Page 27 of Lady in Waiting


  They were threading their way among the shipping that lay below the clustering towers of Greenwich Palace, slipping in and out of the moonlight, through water that was now sheeted silver, now black as obsidian in the shadow of stern castle or jutting prow.

  Looking back again, Captain King uttered a harsh exclamation. ‘They have turned in after us!’

  ‘Aye,’ Ralegh said, not troubling to look round.

  Stucley sat completely silent.

  The wherry bumped lightly against the water steps. Ralegh rose in the stern, and setting a hand on Hart’s upheld wrist, stepped ashore. The stair gleamed sugar-white in the moonlight, between dark masses of shrubs; and mingled with the cold river smells, the faint summer night warmth of honeysuckle breathed upon the air, speaking of quiet hedgerows and sleeping gardens, the very essence of peace and happy things.

  Ralegh mounted the stair with King and Stucley beside him, and turned at the top to look down.

  The wherry had drawn to one side, the men resting on their oars, awaiting further orders; and the barge was almost at the steps, the plash of the oars swelling clear and urgent in the stillness. They could see her darkly etched against the moon-silvered water, until she slid into the shadow of the bank. She came alongside with a flourish, her rowers backing water with the precision of a trained crew, and several figures sprang ashore.

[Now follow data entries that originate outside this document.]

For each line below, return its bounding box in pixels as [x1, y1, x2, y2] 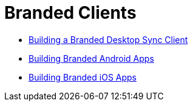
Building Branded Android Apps [29, 53, 154, 64]
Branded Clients [4, 2, 137, 23]
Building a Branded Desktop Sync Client [29, 34, 188, 45]
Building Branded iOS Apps [29, 71, 137, 82]
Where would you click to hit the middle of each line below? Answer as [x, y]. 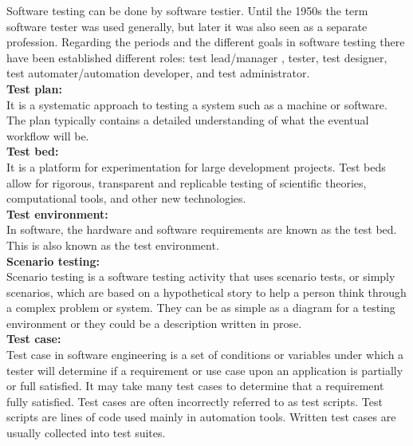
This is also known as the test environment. [113, 245]
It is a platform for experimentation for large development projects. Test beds [196, 166]
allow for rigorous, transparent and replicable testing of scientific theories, [187, 182]
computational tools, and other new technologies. [126, 198]
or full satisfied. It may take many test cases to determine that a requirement [195, 386]
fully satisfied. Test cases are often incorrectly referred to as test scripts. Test [195, 401]
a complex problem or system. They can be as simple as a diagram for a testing [201, 308]
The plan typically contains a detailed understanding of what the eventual [188, 120]
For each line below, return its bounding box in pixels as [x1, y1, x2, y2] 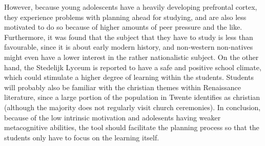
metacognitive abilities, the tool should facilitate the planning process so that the [4, 122, 259, 133]
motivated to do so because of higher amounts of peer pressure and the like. [4, 22, 242, 32]
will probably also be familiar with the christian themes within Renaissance [4, 81, 241, 92]
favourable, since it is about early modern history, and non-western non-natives [4, 41, 253, 52]
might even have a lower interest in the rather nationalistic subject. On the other [4, 51, 259, 62]
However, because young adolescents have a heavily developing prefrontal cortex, [4, 2, 257, 12]
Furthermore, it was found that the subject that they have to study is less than [4, 31, 253, 42]
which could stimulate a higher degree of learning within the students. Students [4, 72, 254, 82]
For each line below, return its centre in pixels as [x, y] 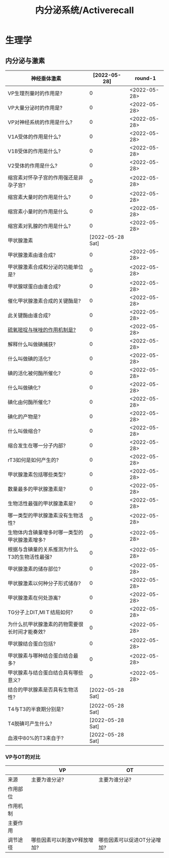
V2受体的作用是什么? [33, 166]
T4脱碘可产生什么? [30, 724]
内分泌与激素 [25, 61]
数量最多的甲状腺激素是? [37, 489]
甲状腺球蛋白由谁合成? [34, 286]
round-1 [146, 78]
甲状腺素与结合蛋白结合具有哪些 [46, 673]
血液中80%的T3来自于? [36, 738]
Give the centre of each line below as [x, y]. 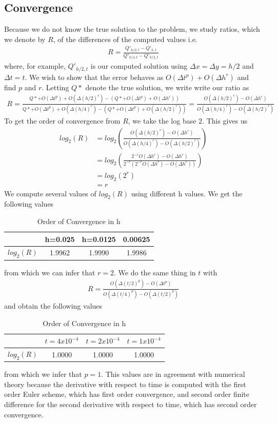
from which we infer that [43, 374]
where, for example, [35, 66]
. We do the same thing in [155, 272]
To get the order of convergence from [62, 121]
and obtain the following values [53, 305]
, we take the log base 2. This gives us [188, 121]
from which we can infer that [50, 272]
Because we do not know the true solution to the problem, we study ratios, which [132, 29]
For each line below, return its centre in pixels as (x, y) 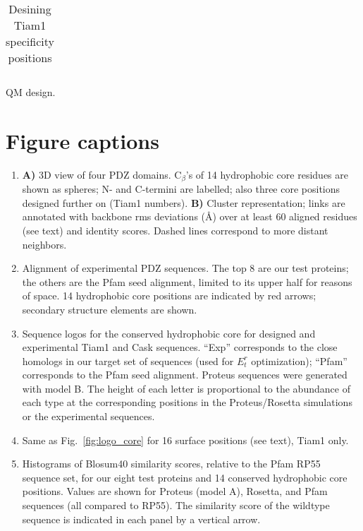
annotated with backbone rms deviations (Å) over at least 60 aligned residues (190, 216)
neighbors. (44, 244)
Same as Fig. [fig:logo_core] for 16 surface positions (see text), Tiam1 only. (185, 440)
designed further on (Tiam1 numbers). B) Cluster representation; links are (184, 202)
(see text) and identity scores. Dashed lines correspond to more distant (175, 230)
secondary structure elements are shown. (110, 309)
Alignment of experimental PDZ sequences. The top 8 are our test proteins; (185, 268)
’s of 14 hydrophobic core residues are (267, 174)
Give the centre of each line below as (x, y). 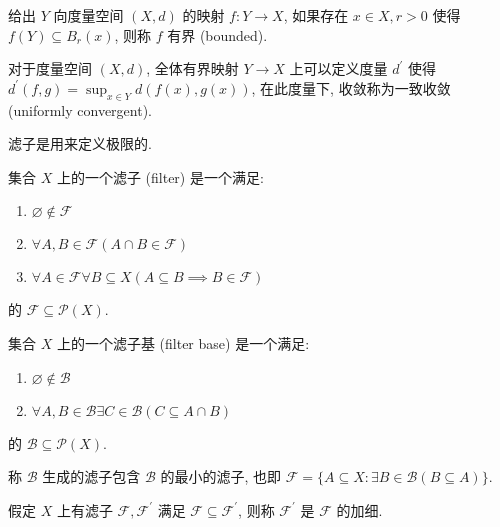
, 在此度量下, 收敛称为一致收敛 (351, 87)
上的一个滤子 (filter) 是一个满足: (160, 176)
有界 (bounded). (217, 34)
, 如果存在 (316, 15)
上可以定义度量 (338, 68)
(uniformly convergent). (80, 109)
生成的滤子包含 (91, 476)
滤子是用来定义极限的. (80, 143)
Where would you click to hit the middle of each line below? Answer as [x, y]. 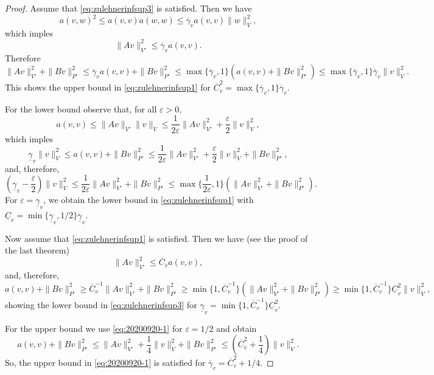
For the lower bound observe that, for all [81, 108]
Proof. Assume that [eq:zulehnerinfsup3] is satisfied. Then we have [128, 8]
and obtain [236, 328]
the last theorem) [37, 250]
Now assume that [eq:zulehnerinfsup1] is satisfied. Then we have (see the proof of [156, 238]
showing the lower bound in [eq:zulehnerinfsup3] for [101, 304]
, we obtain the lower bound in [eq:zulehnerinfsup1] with [149, 199]
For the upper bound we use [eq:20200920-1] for [94, 328]
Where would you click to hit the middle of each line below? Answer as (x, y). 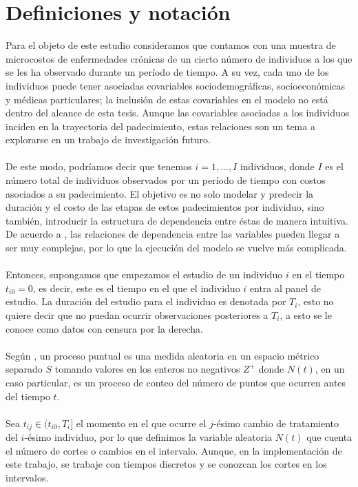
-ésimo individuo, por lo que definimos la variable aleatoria (148, 437)
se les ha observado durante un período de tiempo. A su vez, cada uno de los (167, 72)
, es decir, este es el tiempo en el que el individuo (136, 288)
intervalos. (27, 477)
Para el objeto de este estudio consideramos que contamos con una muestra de (171, 45)
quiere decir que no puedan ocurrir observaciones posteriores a (137, 315)
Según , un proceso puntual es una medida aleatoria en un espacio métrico (162, 355)
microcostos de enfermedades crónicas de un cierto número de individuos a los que (179, 58)
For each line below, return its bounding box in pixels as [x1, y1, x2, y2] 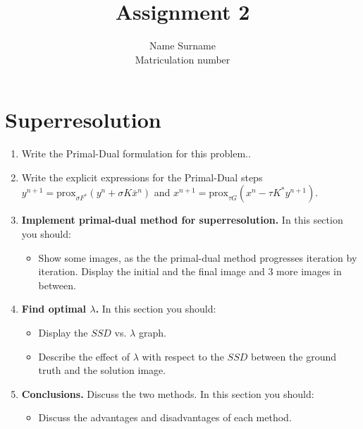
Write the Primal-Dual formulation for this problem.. [21, 146, 251, 161]
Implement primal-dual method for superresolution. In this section [21, 212, 343, 227]
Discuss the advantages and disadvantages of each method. [38, 410, 292, 425]
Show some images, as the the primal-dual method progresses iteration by [38, 250, 357, 265]
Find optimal [21, 301, 87, 316]
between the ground [250, 349, 336, 363]
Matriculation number [135, 52, 230, 66]
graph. [138, 325, 166, 339]
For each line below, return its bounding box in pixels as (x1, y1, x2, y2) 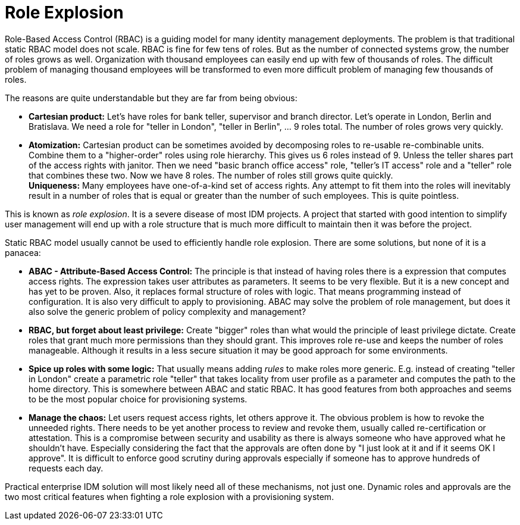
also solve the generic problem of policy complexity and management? (29, 306, 306, 317)
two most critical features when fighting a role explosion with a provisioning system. (5, 491, 334, 502)
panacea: (5, 247, 41, 258)
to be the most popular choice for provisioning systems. (29, 393, 248, 404)
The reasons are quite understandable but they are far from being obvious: (5, 92, 297, 103)
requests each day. (29, 462, 104, 473)
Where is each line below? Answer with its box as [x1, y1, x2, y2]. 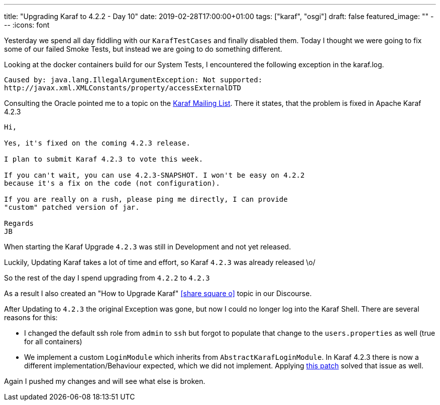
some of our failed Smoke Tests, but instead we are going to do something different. [4, 45, 282, 53]
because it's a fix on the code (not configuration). [4, 179, 220, 187]
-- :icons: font [4, 21, 50, 29]
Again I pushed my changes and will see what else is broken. [4, 377, 205, 385]
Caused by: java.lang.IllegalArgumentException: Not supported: [4, 76, 263, 84]
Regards [4, 219, 34, 227]
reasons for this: [4, 313, 58, 322]
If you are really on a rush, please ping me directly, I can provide [4, 195, 288, 203]
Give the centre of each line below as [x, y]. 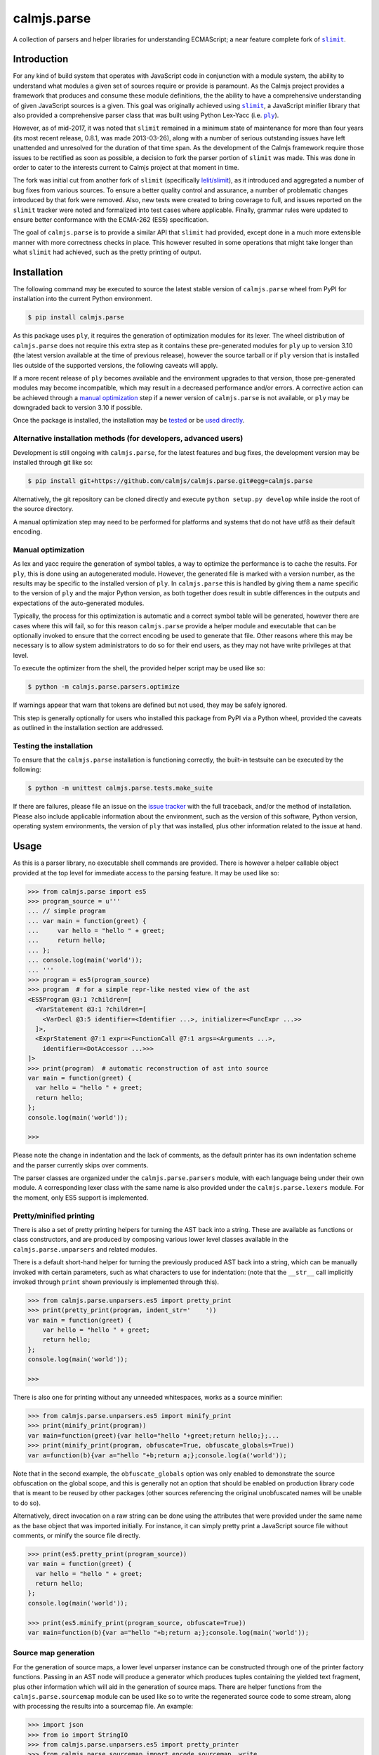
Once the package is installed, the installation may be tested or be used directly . [129, 420]
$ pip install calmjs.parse [76, 317]
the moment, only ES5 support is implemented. [81, 1198]
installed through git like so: [53, 463]
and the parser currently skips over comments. [81, 1165]
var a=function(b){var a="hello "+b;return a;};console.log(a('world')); [157, 1455]
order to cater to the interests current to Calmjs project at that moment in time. [126, 167]
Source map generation [54, 1653]
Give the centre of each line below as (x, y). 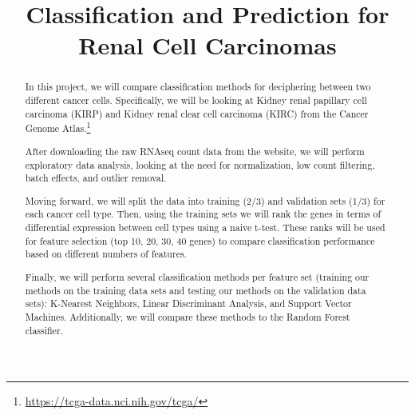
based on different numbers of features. (106, 254)
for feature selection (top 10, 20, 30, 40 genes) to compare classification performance (200, 240)
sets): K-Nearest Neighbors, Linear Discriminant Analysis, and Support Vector (188, 303)
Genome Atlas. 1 (58, 127)
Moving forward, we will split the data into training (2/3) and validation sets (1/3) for (205, 200)
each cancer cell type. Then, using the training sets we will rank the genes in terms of (203, 214)
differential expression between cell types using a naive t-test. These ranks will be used (205, 227)
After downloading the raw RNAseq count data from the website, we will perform (195, 151)
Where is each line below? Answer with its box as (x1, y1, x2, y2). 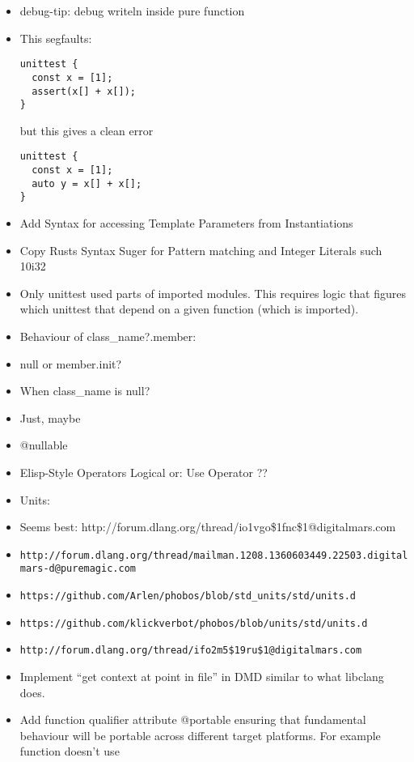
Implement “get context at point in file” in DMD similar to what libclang (19, 668, 384, 685)
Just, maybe (19, 409, 81, 426)
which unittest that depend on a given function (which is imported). (19, 300, 359, 317)
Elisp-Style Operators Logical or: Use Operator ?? (19, 463, 268, 480)
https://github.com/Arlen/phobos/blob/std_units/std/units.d (19, 590, 357, 602)
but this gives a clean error (19, 121, 154, 138)
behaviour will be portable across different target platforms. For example (19, 726, 381, 743)
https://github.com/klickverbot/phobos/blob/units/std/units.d (19, 617, 368, 629)
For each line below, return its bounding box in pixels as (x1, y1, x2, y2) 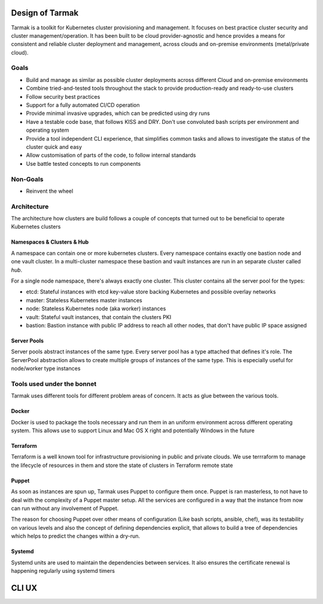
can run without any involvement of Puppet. (11, 505, 119, 512)
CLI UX (11, 582, 38, 593)
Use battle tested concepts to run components (26, 160, 141, 167)
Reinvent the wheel (26, 187, 74, 195)
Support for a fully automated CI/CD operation (26, 102, 140, 108)
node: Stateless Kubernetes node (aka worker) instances (26, 305, 166, 312)
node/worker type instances (11, 365, 81, 372)
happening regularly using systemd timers (11, 567, 115, 574)
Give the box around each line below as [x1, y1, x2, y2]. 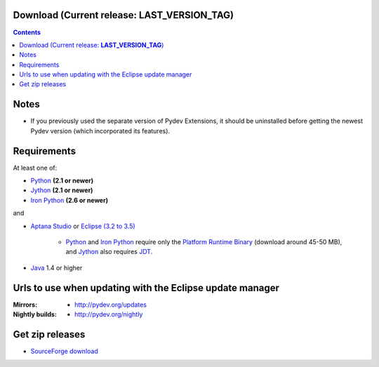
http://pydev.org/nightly [74, 310, 143, 319]
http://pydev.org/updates [74, 300, 147, 309]
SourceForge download [30, 347, 98, 355]
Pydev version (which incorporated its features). [30, 126, 171, 135]
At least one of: [13, 164, 58, 172]
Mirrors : [13, 300, 38, 309]
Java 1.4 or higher [30, 263, 83, 272]
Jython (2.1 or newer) [30, 186, 93, 194]
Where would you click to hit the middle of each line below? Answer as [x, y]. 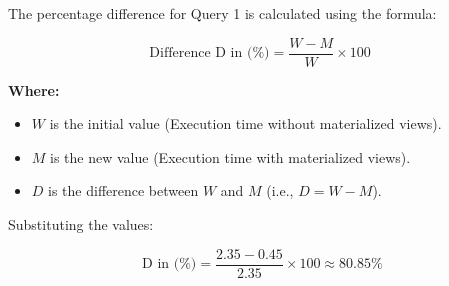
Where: [34, 89]
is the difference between [123, 190]
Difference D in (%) [209, 53]
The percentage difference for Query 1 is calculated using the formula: [222, 13]
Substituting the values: [81, 224]
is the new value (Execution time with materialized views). [230, 156]
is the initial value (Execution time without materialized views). [245, 123]
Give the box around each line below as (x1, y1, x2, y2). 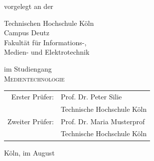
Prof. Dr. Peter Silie (60, 91, 122, 101)
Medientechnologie (4, 73, 65, 83)
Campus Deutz (4, 27, 49, 38)
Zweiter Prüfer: (7, 116, 54, 126)
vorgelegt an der (4, 1, 53, 11)
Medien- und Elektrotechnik (4, 47, 90, 57)
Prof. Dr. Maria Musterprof (60, 116, 145, 126)
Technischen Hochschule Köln (4, 17, 94, 28)
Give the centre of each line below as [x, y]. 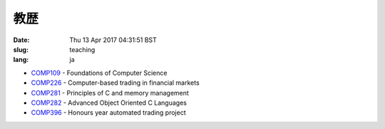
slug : [21, 49]
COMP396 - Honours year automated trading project [108, 113]
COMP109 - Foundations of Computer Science [99, 73]
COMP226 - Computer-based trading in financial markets [115, 83]
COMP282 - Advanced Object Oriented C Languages [109, 103]
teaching [82, 49]
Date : [21, 40]
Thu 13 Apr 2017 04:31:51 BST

  Ralegh watched them mount the few shallow steps, standing serenely and in perfect command of the situation, to receive them at the top. The leader’s face was clear in the moonlight, under the narrow curled brim of a fashionable tall hat. ‘Ah, Sir William St. John,’ Ralegh greeted him levelly. ‘Your business is with me, I imagine?’

  Sir William bowed, sweeping off his hat. ‘I deeply regret that it is so, Sir Walter.’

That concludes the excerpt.